Probability of the complement of an event
Table of Content:
Probability of the complement of an event - Real Life Example
here is a table comparing the concept of an event and its complement in the context of a real-life example:
| Event | Complement |
|---|---|
| Being hired for a job | Not being hired for a job |
| Probability of being hired | Probability of not being hired |
| Increase in job skills and experience | Inadequate skills and experience |
| Health and well-being | Illness and injury |
| Exercise and healthy habits | Lack of exercise and unhealthy habits |
In each of these examples, the event represents a desired outcome or goal, and its complement represents the opposite or undesired outcome. The probability of the event occurring can be increased by taking steps to improve the relevant factors, such as job skills, health habits, or exercise routine. Conversely, the probability of the complement can be decreased by avoiding negative factors, such as unhealthy habits or lack of experience.
Formula :
The formula for the probability of the complement of an event is:
$$P(E^c) = 1 - P(E)$$
where \(E^c\) is the complement of the event \(E\). The complement of an event \(E\) is the set of all outcomes that are not in \(E\). The probability of the complement, denoted \(E^c\), is the probability that \(E\) does not occur. We can find the probability of the complement by subtracting the probability of \(E\) from 1, since the sum of the probabilities of \(E\) and \(E^c\) must equal 1.
Example 1:
Here is a table comparing the probability of an event and its complement:
| Event | Complement |
|---|---|
| \(E\) | \(E^c\) |
| \(P(E)\) | \(P(E^c) = 1 - P(E)\) |
| Rolling a 6 on a fair six-sided die | rolling a number that is not 6 |
As an example, let's consider the event of rolling a 6 on a fair six-sided die. The probability of this event is:
$$P(E) = \frac{1}{6}$$
The complement of this event is the event of rolling a number that is not 6, which has a probability of:
$$P(E^c) = 1 - P(E) = 1 - \frac{1}{6} = \frac{5}{6}$$
So the probability of rolling a number that is not 6 is greater than the probability of rolling a 6.
Example 2:
Let's say we have a fair six-sided die and we define the event \(E\) as rolling an odd number. Then the complement of \(E\) is the event of rolling an even number. The probability of the complement, denoted \(E^c\), is the probability of rolling an even number, which can be found using the formula:
$$P(E^c) = 1 - P(E)$$
where \(P(E)\) is the probability of rolling an odd number. Since there are three odd numbers and three even numbers on the die, we have:
$$P(E) = \frac{3}{6} = \frac{1}{2}$$
Therefore, the probability of rolling an even number (the complement of $E$) is:
$$P(E^c) = 1 - P(E) = 1 - \frac{1}{2} = \frac{1}{2}$$
So the probability of rolling an even number on the die is also \(\frac{1}{2}\).
Question:
Solution:
We can first calculate the probability of rolling doubles and then subtract that from 1 to find the probability of not rolling doubles.

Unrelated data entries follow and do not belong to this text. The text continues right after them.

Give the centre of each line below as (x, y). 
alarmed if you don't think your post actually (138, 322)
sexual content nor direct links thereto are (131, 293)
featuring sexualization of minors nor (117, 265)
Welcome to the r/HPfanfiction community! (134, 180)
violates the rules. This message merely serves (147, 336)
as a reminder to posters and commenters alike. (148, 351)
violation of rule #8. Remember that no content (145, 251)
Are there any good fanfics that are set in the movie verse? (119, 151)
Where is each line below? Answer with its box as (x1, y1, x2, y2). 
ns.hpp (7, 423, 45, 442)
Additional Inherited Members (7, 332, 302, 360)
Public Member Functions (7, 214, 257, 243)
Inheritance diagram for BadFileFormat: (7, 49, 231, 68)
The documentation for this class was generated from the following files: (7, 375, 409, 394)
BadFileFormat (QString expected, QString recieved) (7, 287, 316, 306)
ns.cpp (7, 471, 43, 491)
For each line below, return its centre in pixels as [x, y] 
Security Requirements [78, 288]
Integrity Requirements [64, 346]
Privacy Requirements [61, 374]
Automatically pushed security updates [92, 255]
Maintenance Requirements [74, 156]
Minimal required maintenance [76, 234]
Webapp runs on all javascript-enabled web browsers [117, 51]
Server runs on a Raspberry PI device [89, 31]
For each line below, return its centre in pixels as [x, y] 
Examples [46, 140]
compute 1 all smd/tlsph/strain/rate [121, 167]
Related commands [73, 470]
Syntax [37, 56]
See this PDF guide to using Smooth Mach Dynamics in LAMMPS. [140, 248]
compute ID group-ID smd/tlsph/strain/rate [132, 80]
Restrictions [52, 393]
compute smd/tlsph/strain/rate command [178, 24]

There are 6 possible outcomes when rolling a single die: 1, 2, 3, 4, 5, and 6. When rolling two dice, there are 6 x 6 = 36 possible outcomes.

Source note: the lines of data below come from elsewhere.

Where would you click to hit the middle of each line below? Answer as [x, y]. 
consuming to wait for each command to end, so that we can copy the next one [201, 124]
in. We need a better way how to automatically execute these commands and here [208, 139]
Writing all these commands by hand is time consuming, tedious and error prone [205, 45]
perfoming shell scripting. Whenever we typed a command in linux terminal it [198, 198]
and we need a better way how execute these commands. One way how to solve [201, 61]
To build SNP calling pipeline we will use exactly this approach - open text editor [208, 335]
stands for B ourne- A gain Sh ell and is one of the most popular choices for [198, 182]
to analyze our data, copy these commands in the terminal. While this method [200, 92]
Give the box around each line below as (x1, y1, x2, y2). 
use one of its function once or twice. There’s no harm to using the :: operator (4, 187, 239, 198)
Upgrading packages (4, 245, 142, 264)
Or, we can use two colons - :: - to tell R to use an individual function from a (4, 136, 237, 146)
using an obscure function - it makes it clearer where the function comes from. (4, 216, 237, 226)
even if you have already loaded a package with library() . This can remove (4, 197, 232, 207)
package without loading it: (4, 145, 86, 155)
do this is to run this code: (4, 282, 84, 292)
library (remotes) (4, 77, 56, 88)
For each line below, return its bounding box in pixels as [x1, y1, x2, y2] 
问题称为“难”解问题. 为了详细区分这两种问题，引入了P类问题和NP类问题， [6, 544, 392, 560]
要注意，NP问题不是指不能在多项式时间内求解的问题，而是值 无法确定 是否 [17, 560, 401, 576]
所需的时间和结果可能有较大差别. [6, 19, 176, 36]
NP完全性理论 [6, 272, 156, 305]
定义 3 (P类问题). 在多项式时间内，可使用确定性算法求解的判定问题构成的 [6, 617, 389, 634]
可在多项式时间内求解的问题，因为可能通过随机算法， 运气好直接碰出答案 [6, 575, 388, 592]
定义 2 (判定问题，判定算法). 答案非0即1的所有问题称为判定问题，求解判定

Out of these 36 possible outcomes, there are 6 outcomes where doubles are rolled: (1,1), (2,2), (3,3), (4,4), (5,5), and (6,6).

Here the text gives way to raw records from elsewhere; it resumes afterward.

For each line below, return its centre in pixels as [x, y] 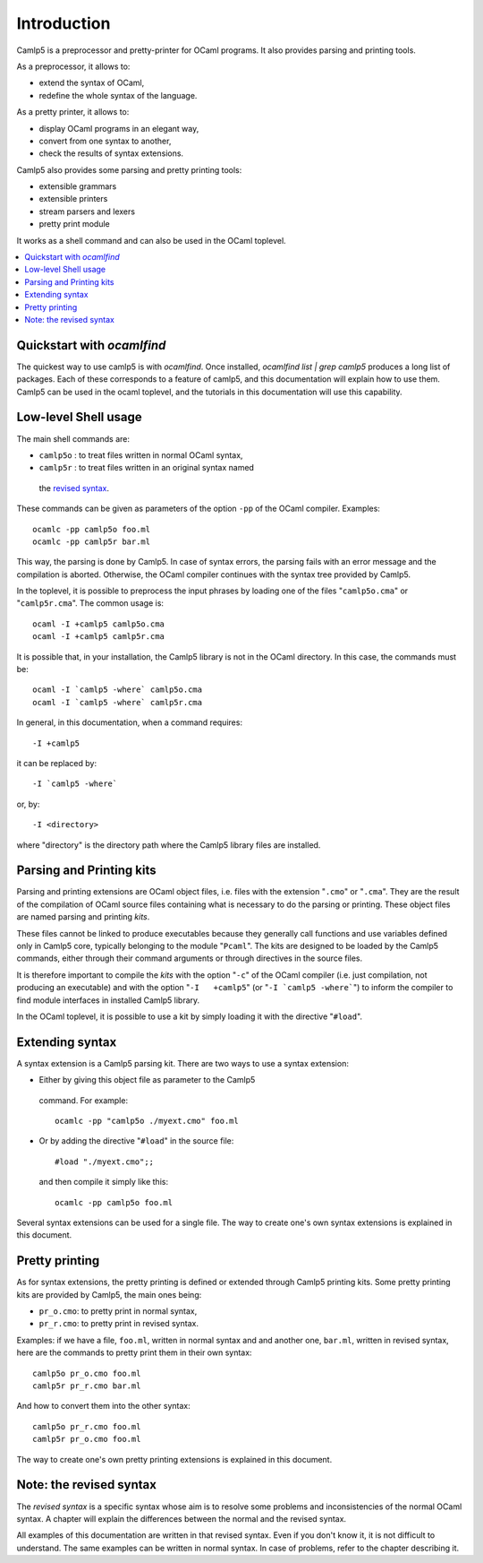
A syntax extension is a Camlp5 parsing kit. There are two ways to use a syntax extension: [182, 1063]
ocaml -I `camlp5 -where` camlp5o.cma [118, 690]
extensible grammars [78, 186]
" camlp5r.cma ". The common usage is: [90, 603]
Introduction [64, 23]
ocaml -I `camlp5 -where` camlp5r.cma [118, 702]
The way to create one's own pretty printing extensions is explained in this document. [174, 1459]
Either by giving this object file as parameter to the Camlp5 [147, 1080]
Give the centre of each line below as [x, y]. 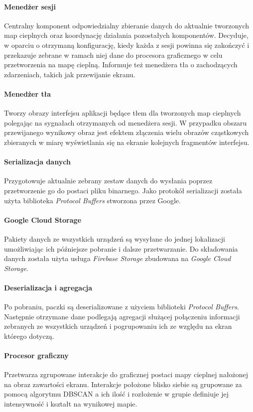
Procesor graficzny [36, 355]
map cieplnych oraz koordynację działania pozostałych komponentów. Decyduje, [126, 35]
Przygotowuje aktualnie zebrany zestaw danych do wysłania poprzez [108, 181]
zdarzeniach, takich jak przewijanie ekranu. [70, 74]
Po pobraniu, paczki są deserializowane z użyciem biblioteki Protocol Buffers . [122, 307]
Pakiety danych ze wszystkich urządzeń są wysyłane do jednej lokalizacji [115, 238]
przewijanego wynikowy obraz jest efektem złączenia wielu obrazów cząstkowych [126, 132]
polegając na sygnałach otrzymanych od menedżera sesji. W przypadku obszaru [126, 122]
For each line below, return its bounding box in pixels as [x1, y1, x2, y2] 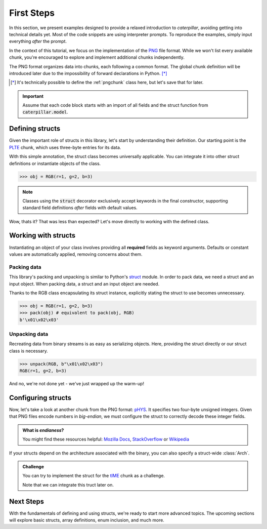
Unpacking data [9, 331, 48, 338]
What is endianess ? [22, 427, 64, 433]
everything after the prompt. [9, 39, 67, 44]
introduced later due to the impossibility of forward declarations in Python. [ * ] [9, 70, 168, 76]
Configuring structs [9, 393, 72, 402]
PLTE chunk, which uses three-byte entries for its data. [9, 144, 121, 150]
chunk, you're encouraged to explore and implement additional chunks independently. [9, 54, 185, 60]
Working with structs [9, 231, 76, 240]
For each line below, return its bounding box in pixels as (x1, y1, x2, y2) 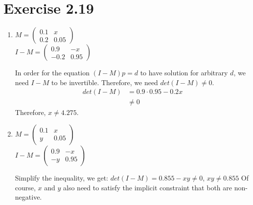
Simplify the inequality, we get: (15, 172, 108, 182)
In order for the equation (15, 68, 90, 78)
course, (15, 182, 36, 192)
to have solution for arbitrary (140, 68, 228, 78)
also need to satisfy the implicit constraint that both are (63, 182, 232, 192)
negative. (15, 192, 42, 202)
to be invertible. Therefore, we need (51, 77, 158, 87)
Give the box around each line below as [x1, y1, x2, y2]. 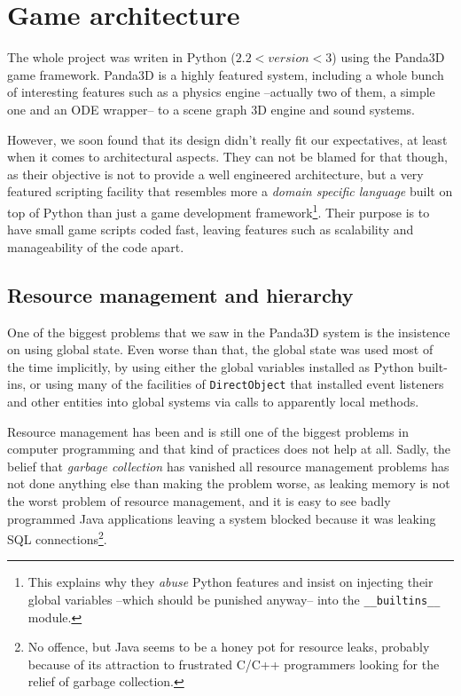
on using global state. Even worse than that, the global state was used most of [7, 340, 434, 359]
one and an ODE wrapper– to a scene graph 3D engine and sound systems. [7, 99, 415, 118]
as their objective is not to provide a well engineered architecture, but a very [7, 164, 424, 183]
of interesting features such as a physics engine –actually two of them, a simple [7, 83, 435, 101]
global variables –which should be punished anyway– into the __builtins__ [27, 589, 441, 608]
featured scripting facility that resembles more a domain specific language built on [7, 182, 453, 201]
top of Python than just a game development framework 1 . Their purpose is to [7, 200, 430, 221]
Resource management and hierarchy [7, 281, 354, 308]
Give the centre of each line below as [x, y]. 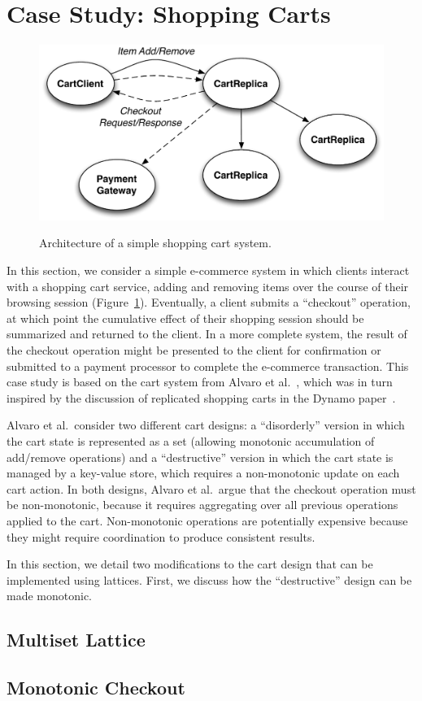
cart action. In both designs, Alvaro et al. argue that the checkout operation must [211, 488]
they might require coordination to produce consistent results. [161, 536]
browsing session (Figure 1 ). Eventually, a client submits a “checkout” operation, [209, 302]
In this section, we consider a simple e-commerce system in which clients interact [208, 270]
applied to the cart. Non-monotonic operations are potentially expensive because [207, 520]
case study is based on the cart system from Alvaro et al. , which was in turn [200, 382]
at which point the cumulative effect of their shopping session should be [185, 318]
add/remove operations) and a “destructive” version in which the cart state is [200, 457]
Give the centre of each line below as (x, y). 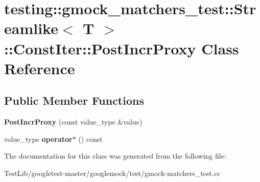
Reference (40, 68)
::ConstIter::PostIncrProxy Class (122, 48)
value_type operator (38, 139)
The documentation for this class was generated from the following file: (115, 156)
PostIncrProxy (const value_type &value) (73, 122)
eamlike (31, 28)
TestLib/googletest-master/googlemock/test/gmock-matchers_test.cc (112, 173)
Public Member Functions (74, 100)
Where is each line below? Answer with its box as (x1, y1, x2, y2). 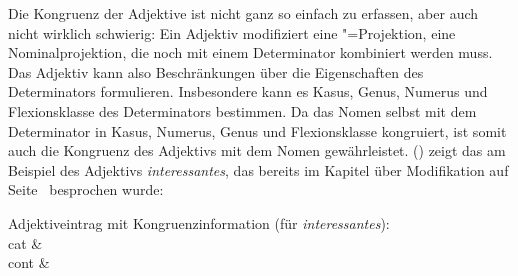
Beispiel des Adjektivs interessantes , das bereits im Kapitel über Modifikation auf (8, 159, 509, 180)
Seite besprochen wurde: (8, 179, 164, 200)
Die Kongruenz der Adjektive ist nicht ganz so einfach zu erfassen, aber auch (8, 3, 479, 23)
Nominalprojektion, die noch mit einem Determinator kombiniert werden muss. (8, 42, 493, 63)
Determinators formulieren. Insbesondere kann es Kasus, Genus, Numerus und (8, 81, 488, 102)
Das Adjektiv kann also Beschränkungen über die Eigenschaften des (8, 61, 424, 82)
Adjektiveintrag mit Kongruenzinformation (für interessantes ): (8, 212, 390, 233)
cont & (8, 252, 50, 273)

Therefore, the probability of rolling doubles is 6/36 = 1/6.
$$P(E) = \frac{6}{36} = \frac{1}{6}$$The probability of not rolling doubles is the complement of rolling doubles, which is 1 - 1/6 = 5/6.
$$P(E^c) = 1 - P(E) = 1 - \frac{1}{6} = \frac{5}{6} = 0.8333$$So, the probability of not rolling doubles when rolling a pair of dice is \(\frac{5}{6}\) or approximately 0.8333.
Question:
A pair of dice are rolled. What is the probability of rolling 10 or less?
Solution:
To find the probability of rolling 10 or less with a pair of dice, we can use the fact that the complement of rolling 10 or less is rolling 11 or 12. Thus, we have:
\begin{align*} P(\text{10 or less}) &= 1 - P(\text{11 or 12}) \\ &= 1 - [P(\text{11}) + P(\text{12})] \\ &= 1 - \left(\frac{2}{36} + \frac{1}{36}\right) \\ &= \frac{33}{36} = \frac{11}{12} \end{align*}
Therefore, the probability of rolling 10 or less with a pair of dice is \(\frac{11}{12}\).
Question:
A gum ball machine contains gum balls of five different colors: 36 red, 44 white, 15 blue, 20 green, and 5 orange. The machine dispenser randomly selects one gum ball. What is the probability that the gum ball selected is:
a.) green?
b.) not green?
c.) not orange?
d.) orange?
e.) red, white, or blue?
f.) not a color in the flag of the USA?
Solution:
a) The probability of selecting a green gum ball is:
$$P(\text{green}) = \frac{\text{number of green gum balls}}{\text{total number of gum balls}} = \frac{20}{120} = \frac{1}{6}$$
b) The probability of selecting a gum ball that is not green is:
$$P(\text{not green}) = 1 - P(\text{green}) = 1 - \frac{1}{6} = \frac{5}{6}$$
c) The probability of selecting a gum ball that is not orange is:
$$P(\text{not orange}) = 1 - P(\text{orange}) = 1 - \frac{5}{120} = \frac{115}{120} = \frac{23}{24}$$
d) The probability of selecting an orange gum ball is:
$$P(\text{orange}) = \frac{\text{number of orange gum balls}}{\text{total number of gum balls}} = \frac{5}{120} = \frac{1}{24}$$
e) The probability of selecting a red, white, or blue gum ball is:
$$P(\text{red, white, or blue}) = \frac{36}{120} + \frac{44}{120} + \frac{15}{120} = \frac{95}{120} = \frac{19}{24}$$
f) The probability of selecting a gum ball that is not a color in the flag of the USA (red, white, or blue) is:
$$P(\text{not a color in the flag of the USA}) = 1 - P(\text{red, white, or blue}) = 1 - \frac{19}{24} = \frac{5}{24}$$